The project was staged at Recess during January & February 2010 and produced a 4 minute trailer which was screened at the Brucennial.
Further development of the material produced at Recess will resume at the BHQFU headquarters in August 2010.
*The raw Recess footage will be reviewed at an informal screening at the BHQFU on Wednesday, June 2nd, at 7 PM.
The course will ultimately produce a video adaptation of Albert Camus' 1957 story about the trajectory of a painter's career and its dramatic conclusion.
The structure of the course can be described as critique sessions as narrative roll play.
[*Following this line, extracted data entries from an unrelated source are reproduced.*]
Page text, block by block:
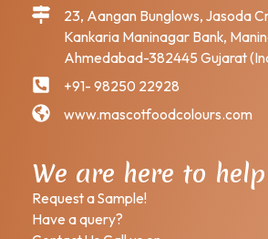
23, Aangan Bunglows, Jasoda
Kankaria Maninagar Bank,
Ahmedabad-382445 Gujarat
+91- 98250 22928
www.mascotfoodcolours.com
We are here to
Request a Sample!
Have a query?
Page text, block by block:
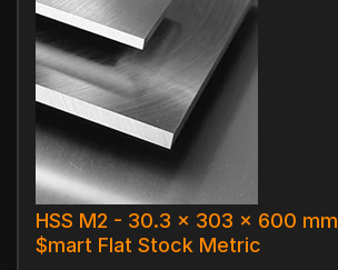
HSS M2 - 30.3 x 303 x 600 mm
$mart Flat Stock Metric
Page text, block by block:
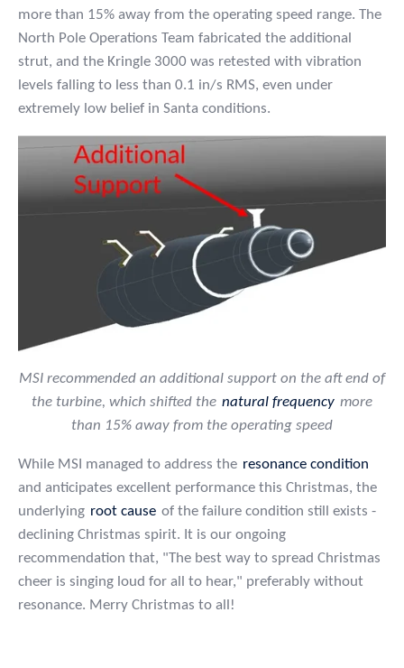
more than 15% away from the operating speed range. The
North Pole Operations Team fabricated the additional
strut, and the Kringle 3000 was retested with vibration
levels falling to less than 0.1 in/s RMS, even under
extremely low belief in Santa conditions.
MSI recommended an additional support on the aft end of
the turbine, which shifted the natural frequency more
than 15% away from the operating speed
While MSI managed to address the resonance condition
and anticipates excellent performance this Christmas, the
underlying root cause of the failure condition still exists -
declining Christmas spirit. It is our ongoing
recommendation that, "The best way to spread Christmas
cheer is singing loud for all to hear," preferably without
resonance. Merry Christmas to all!
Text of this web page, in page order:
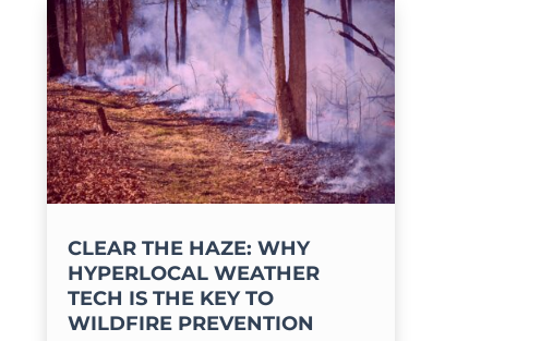
CLEAR THE HAZE: WHY
HYPERLOCAL WEATHER
TECH IS THE KEY TO
WILDFIRE PREVENTION
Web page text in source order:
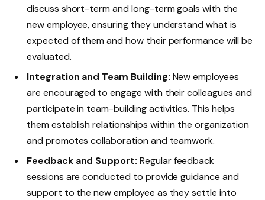
discuss short-term and long-term goals with the
new employee, ensuring they understand what is
expected of them and how their performance will be
evaluated.
Integration and Team Building: New employees
are encouraged to engage with their colleagues and
participate in team-building activities. This helps
them establish relationships within the organization
and promotes collaboration and teamwork.
Feedback and Support: Regular feedback
sessions are conducted to provide guidance and
support to the new employee as they settle into

Participants are asked to fulfill more or less specific assignments each week, and these works & performances combine with group discussions to tell the story of The Artist at Work.
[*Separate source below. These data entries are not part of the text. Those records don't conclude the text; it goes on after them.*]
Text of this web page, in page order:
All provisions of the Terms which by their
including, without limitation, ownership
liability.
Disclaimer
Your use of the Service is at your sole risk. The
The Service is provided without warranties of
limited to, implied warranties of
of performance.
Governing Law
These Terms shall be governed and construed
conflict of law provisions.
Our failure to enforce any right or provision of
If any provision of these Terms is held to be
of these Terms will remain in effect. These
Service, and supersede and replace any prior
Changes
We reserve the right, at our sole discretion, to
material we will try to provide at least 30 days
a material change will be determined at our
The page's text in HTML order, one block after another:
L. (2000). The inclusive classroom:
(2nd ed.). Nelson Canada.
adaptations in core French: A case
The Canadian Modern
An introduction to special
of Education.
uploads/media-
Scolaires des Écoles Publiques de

One week's sequence might for example call for the following images, objects, texts, or personae, all to be found in the story:
a radiant star
a tea set
a scale model of a room with enormous glass walls and high ceilings
successful paintings
unfinished paintings
a critically acclaimed landscape painting (including the critical acclaim). CAN BE ORIGINAL OR APPROPRIATED.
A group meal
CHARACTERS*
*The painter is the central character and all participants in the class will have the opportunity to play this role and simultaneously "DJ" whatever happens to be on [his] easel. The painter's wife is also a key figure.
Occassional scenes call for specific kinds of paintings such as "a landscape," "a painting of clouds," "a social commentary." How these criteria are met is discussed with a diverse audience of subjects including society ladies, students, a best friend whose love is unconditional, a skeptic, other painters, a gallerist, political lobbyists, naysayers, etc.
Classroom scenes will be bridged with voice-overs, close-ups, intertitles, monologs & dialogs, etc to produce the final treatment.